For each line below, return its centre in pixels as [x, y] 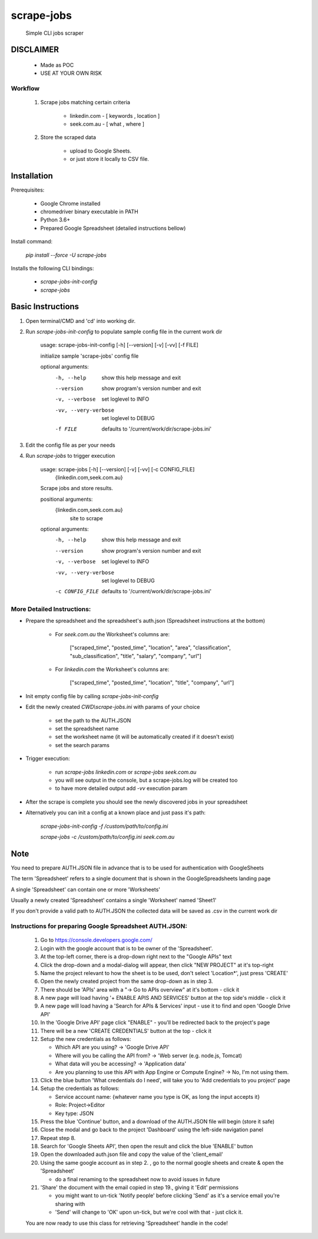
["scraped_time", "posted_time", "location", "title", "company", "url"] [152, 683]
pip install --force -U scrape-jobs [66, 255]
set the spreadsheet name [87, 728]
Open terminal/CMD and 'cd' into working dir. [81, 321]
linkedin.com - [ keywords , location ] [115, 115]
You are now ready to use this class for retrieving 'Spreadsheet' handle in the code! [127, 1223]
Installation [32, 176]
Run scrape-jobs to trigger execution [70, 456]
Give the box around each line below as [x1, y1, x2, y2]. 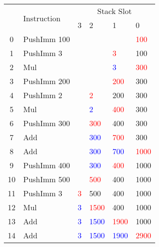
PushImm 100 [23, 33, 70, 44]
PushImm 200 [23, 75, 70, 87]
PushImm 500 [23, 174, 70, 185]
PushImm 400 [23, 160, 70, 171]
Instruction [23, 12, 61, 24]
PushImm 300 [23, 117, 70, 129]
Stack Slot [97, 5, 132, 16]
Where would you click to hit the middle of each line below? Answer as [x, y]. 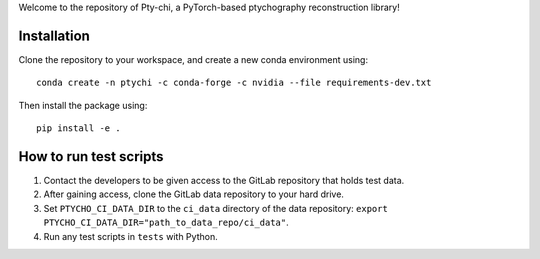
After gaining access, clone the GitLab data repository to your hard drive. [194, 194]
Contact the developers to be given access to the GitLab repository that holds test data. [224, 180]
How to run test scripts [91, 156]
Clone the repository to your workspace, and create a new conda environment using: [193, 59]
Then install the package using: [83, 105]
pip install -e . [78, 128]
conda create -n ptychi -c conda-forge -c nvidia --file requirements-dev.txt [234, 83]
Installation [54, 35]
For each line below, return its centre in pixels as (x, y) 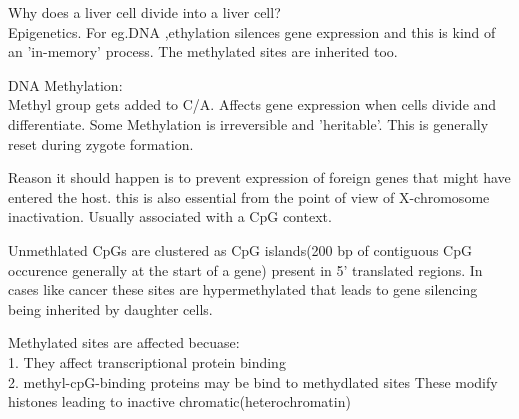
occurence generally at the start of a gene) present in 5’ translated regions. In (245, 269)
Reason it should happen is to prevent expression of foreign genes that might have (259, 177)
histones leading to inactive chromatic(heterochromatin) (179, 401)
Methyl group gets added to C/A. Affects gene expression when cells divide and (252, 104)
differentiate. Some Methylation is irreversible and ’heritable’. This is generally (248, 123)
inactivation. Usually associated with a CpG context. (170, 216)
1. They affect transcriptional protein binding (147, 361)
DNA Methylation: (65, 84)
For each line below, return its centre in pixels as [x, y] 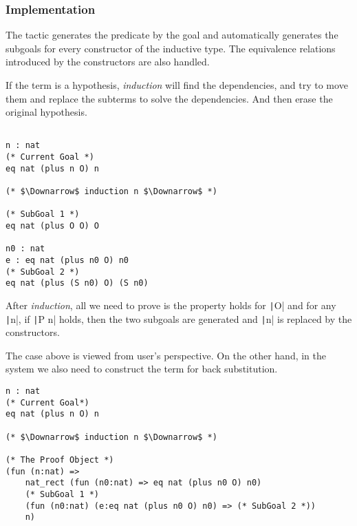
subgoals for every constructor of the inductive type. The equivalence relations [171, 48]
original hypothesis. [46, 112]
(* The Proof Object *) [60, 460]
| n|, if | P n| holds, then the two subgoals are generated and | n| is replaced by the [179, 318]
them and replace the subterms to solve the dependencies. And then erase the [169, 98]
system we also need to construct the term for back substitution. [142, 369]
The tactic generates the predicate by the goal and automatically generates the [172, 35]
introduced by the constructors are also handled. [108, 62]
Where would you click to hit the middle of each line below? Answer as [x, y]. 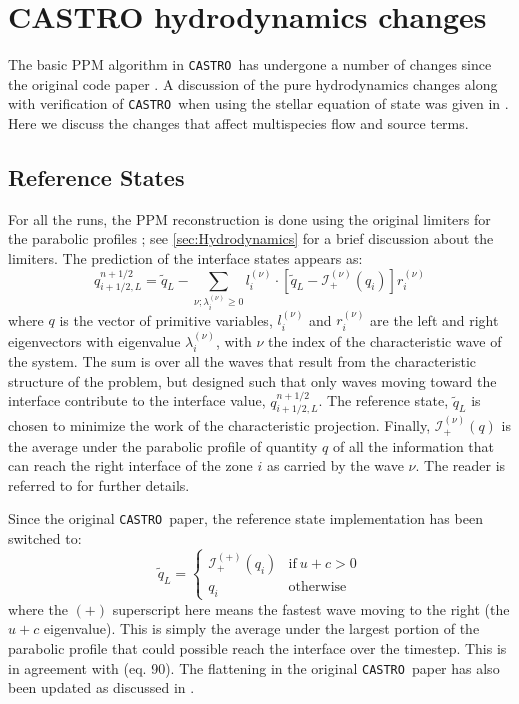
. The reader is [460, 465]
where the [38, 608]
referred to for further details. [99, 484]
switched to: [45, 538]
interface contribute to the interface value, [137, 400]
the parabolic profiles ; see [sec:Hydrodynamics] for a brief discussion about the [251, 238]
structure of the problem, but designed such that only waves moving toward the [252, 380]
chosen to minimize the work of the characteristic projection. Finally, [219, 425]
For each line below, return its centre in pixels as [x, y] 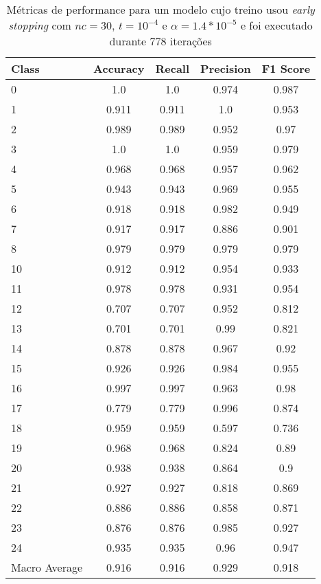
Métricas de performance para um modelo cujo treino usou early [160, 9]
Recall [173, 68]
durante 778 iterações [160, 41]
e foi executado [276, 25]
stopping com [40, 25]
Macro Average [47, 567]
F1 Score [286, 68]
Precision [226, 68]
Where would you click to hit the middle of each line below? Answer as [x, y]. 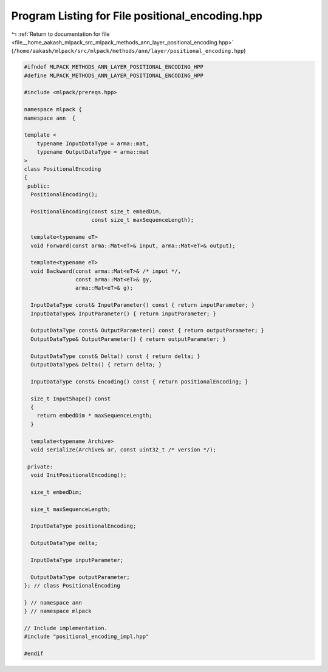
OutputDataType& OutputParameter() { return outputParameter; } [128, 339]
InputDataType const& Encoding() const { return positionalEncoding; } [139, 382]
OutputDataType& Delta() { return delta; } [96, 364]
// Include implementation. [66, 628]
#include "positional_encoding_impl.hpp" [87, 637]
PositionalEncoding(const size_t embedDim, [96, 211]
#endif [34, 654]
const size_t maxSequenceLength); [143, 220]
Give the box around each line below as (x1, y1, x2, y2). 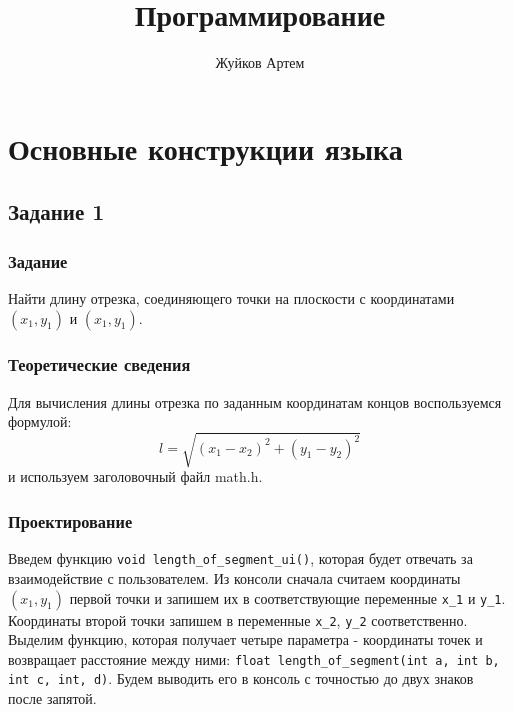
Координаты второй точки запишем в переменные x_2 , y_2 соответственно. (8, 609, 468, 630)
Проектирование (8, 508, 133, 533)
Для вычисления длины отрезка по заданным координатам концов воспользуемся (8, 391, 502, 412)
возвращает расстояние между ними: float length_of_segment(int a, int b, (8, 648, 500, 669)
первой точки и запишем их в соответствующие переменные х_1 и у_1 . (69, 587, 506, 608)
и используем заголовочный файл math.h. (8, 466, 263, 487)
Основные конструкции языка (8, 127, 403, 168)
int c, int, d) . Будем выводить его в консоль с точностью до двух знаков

_ _ _ _ _

:: Exercise brief ::
Going back to the data above, write out everything from the line with "PushImm 300 [23, 117, 70, 129]" down to the line with "Reason it should", both included, leaving every picture out.

:: Solution to this problem ::
PushImm 300 [23, 117, 70, 129]
Stack Slot [97, 5, 132, 16]
Where would you click to hit the middle of each line below? Answer as [x, y]. 
After gaining access, clone the GitLab data repository to your hard drive. [194, 194]
Contact the developers to be given access to the GitLab repository that holds test data. [224, 180]
How to run test scripts [91, 156]
Clone the repository to your workspace, and create a new conda environment using: [193, 59]
Then install the package using: [83, 105]
pip install -e . [78, 128]
conda create -n ptychi -c conda-forge -c nvidia --file requirements-dev.txt [234, 83]
Installation [54, 35]
For each line below, return its centre in pixels as (x, y) 
occurence generally at the start of a gene) present in 5’ translated regions. In (245, 269)
Reason it should happen is to prevent expression of foreign genes that might have (259, 177)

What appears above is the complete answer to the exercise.